- AVAILABLE DATA:
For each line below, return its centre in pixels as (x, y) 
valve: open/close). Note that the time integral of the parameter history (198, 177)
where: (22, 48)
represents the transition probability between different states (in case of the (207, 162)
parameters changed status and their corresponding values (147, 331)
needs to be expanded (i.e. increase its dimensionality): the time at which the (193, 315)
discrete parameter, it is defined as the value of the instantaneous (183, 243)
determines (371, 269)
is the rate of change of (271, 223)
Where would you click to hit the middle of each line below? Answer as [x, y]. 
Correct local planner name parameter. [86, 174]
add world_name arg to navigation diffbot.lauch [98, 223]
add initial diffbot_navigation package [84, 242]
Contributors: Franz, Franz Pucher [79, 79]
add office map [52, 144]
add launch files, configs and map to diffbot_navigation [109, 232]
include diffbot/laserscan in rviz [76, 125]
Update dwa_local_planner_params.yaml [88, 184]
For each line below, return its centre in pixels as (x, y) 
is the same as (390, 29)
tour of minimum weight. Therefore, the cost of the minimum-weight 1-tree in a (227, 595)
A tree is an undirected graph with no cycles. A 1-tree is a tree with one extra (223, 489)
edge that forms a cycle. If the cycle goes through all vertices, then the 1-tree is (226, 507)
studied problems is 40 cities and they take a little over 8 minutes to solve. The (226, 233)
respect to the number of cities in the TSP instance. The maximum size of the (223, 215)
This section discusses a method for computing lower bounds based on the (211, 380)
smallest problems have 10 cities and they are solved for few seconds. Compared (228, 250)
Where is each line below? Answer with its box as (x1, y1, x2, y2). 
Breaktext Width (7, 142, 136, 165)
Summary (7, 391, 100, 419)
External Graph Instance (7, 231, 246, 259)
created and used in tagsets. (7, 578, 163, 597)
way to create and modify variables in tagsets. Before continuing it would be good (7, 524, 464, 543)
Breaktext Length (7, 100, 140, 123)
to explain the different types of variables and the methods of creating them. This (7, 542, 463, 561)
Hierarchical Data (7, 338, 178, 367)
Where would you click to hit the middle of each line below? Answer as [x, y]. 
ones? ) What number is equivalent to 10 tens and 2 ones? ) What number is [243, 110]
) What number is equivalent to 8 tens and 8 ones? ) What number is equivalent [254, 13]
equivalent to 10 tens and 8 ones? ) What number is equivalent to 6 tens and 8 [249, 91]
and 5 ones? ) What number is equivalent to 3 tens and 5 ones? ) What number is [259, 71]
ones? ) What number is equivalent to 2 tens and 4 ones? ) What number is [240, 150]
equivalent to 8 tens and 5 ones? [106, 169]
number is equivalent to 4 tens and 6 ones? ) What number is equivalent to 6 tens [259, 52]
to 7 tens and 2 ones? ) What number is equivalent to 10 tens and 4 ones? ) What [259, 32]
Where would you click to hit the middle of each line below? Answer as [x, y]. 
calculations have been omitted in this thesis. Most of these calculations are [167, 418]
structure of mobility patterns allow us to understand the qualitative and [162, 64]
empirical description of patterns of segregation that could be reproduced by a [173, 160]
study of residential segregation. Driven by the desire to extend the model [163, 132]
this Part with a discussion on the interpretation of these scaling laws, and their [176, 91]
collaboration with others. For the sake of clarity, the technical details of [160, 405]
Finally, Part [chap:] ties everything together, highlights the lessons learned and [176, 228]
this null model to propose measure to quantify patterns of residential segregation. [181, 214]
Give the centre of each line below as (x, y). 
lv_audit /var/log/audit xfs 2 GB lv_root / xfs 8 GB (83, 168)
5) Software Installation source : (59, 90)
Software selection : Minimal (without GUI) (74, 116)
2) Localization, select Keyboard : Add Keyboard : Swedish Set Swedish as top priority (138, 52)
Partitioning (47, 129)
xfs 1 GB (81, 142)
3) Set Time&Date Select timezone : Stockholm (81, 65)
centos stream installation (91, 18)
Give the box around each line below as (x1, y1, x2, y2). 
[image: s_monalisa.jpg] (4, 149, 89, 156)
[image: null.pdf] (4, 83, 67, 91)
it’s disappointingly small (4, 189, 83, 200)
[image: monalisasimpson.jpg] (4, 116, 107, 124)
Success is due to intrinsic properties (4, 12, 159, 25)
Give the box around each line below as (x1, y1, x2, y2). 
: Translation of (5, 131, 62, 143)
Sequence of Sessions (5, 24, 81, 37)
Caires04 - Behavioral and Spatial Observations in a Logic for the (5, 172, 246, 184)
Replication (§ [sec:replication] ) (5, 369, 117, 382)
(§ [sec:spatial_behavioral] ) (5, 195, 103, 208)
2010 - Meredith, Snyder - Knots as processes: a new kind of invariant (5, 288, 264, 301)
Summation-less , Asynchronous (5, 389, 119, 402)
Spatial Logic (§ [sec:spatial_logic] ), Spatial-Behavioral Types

...

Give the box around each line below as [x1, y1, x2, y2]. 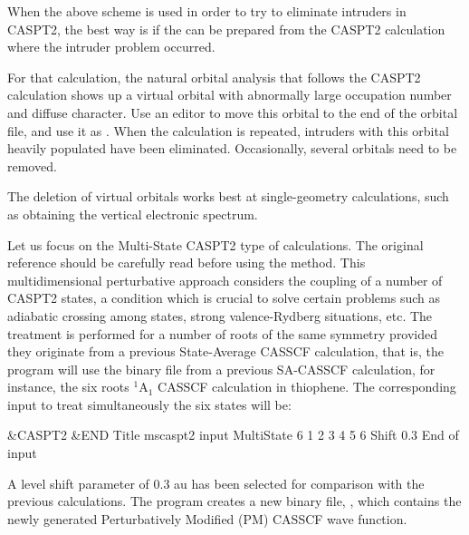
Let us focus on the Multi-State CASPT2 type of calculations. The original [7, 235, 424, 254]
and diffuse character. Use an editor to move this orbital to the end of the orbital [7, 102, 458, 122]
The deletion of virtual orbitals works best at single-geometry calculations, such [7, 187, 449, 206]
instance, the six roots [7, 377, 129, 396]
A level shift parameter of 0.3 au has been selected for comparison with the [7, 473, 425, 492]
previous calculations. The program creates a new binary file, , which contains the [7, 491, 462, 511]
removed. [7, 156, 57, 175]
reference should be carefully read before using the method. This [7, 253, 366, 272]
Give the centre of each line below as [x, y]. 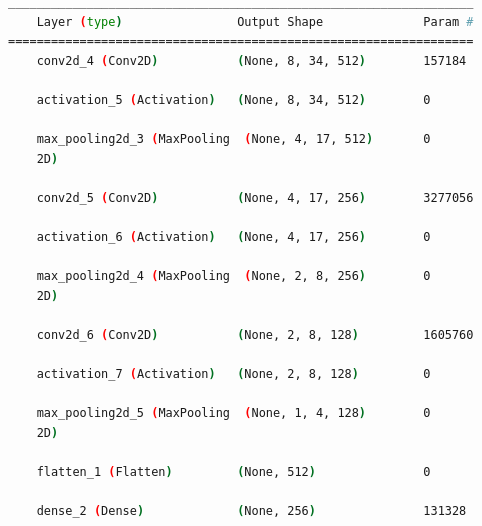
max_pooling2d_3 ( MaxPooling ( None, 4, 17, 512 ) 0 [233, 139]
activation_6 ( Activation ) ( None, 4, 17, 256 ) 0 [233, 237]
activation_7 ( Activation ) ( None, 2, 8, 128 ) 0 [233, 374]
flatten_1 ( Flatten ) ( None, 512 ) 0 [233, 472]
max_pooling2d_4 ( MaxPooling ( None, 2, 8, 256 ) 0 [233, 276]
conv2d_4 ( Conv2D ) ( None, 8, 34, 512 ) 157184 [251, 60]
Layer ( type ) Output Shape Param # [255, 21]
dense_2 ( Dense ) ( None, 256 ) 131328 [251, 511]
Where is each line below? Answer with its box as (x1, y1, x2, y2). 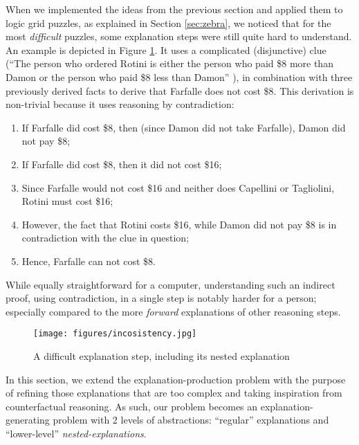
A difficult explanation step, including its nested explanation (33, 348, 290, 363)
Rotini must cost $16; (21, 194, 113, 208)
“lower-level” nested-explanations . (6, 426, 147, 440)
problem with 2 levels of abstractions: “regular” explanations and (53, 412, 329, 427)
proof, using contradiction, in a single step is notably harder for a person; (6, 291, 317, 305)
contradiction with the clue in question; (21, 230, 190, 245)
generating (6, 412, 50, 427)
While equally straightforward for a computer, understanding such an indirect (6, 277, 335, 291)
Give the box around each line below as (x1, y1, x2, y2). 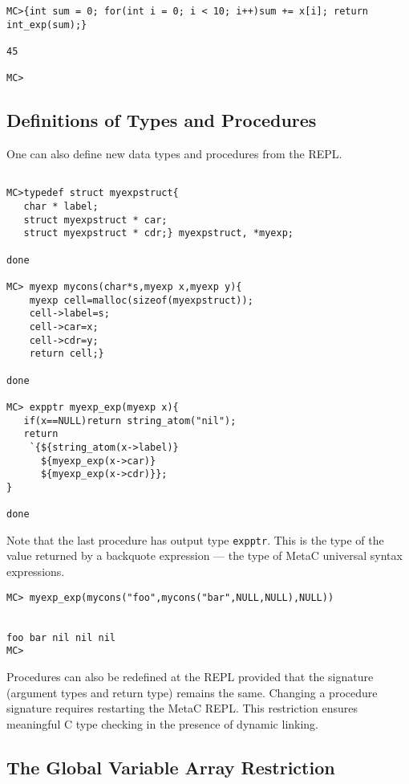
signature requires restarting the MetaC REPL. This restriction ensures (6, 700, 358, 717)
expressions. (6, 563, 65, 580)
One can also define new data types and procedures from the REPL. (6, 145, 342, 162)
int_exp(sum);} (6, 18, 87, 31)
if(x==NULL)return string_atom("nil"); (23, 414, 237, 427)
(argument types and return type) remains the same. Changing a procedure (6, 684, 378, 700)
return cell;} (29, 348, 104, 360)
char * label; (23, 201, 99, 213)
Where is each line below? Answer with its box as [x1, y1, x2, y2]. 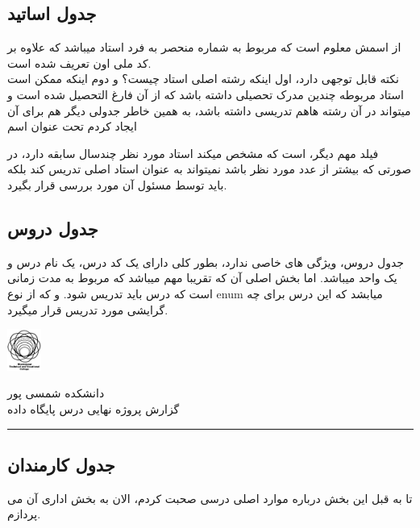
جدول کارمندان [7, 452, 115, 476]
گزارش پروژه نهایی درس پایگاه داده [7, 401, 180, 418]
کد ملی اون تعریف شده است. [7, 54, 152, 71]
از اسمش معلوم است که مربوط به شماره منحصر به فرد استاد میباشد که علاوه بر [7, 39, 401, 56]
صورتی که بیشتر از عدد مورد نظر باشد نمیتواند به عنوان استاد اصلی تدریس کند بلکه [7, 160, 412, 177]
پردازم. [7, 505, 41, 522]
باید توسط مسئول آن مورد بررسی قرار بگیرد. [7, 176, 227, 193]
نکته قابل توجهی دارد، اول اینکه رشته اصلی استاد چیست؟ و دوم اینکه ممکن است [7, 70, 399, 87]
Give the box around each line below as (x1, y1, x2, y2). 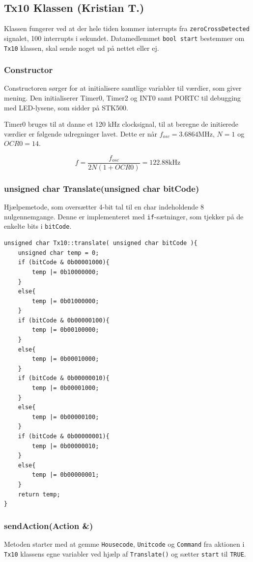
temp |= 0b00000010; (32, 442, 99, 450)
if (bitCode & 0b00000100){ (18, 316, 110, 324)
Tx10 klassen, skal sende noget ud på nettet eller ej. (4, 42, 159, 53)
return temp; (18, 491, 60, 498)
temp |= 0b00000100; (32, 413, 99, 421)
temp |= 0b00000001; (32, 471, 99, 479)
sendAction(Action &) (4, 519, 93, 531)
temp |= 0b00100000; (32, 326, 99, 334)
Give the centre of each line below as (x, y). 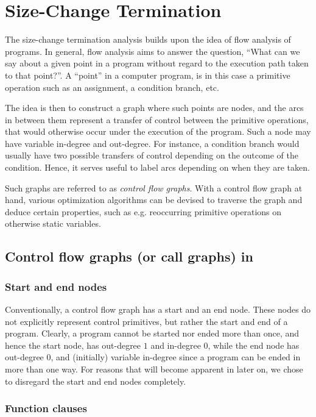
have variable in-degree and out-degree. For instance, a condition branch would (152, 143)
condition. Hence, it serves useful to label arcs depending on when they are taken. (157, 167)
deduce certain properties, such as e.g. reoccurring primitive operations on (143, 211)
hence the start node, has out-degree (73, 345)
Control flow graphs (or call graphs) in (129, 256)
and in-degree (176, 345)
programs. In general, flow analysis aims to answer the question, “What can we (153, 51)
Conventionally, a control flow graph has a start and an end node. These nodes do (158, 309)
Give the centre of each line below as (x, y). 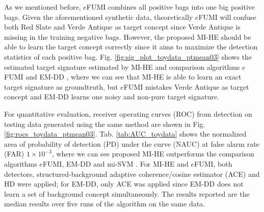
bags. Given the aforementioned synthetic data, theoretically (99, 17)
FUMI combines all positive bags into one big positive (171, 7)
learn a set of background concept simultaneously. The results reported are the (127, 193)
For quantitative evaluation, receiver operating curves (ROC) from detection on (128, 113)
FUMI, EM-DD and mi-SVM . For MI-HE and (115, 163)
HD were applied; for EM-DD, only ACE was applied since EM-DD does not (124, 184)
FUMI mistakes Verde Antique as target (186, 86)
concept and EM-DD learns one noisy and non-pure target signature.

- INSTRUCTIONS TO FOLLOW: The expected output is exactly the lines of the listing above between the line holding "empirical description of" and the line holding "this Part with", inclusive.

- SOLUTION FOR THIS EXERCISE:
empirical description of patterns of segregation that could be reproduced by a [173, 160]
study of residential segregation. Driven by the desire to extend the model [163, 132]
this Part with a discussion on the interpretation of these scaling laws, and their [176, 91]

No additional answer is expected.